[Records contained in a dataset]
____

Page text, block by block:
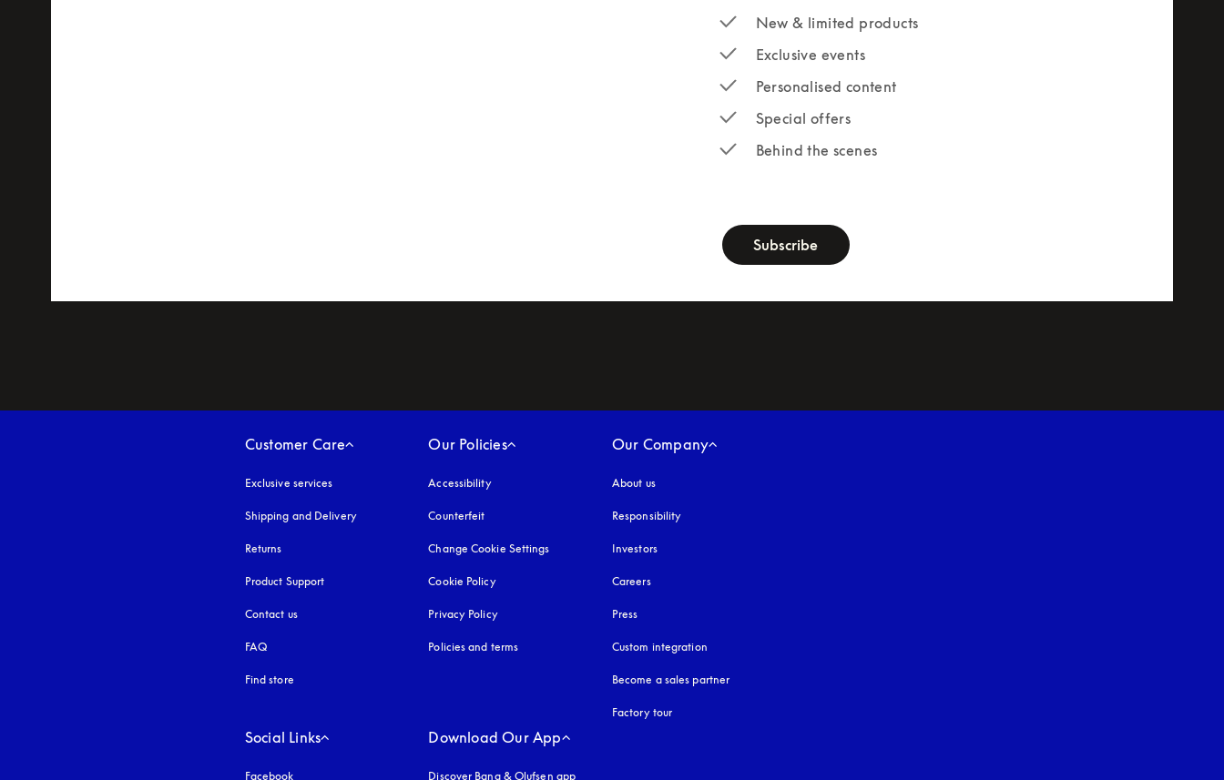
New & limited products
Exclusive events
Personalised content
Special offers
Behind the scenes
Subscribe
Customer Care
Exclusive services
Shipping and Delivery
Returns
Product Support
Contact us
FAQ
Find store
Our Policies
Accessibilityopens in a new tab
Counterfeit
Change Cookie Settings
Cookie Policyopens in a new tab
Privacy Policyopens in a new tab
Policies and terms
Our Company
About us
Responsibility
Investors
Careers
Press
Custom integration
Become a sales partner
Factory tour
Social Links
Facebook
Download Our App
Discover Bang & Olufsen app

____

EXERCISE BRIEF -> The response must contain each line above that holds the string "Exclusive".

OUTPUT OF THE TASK ->
Exclusive events
Exclusive services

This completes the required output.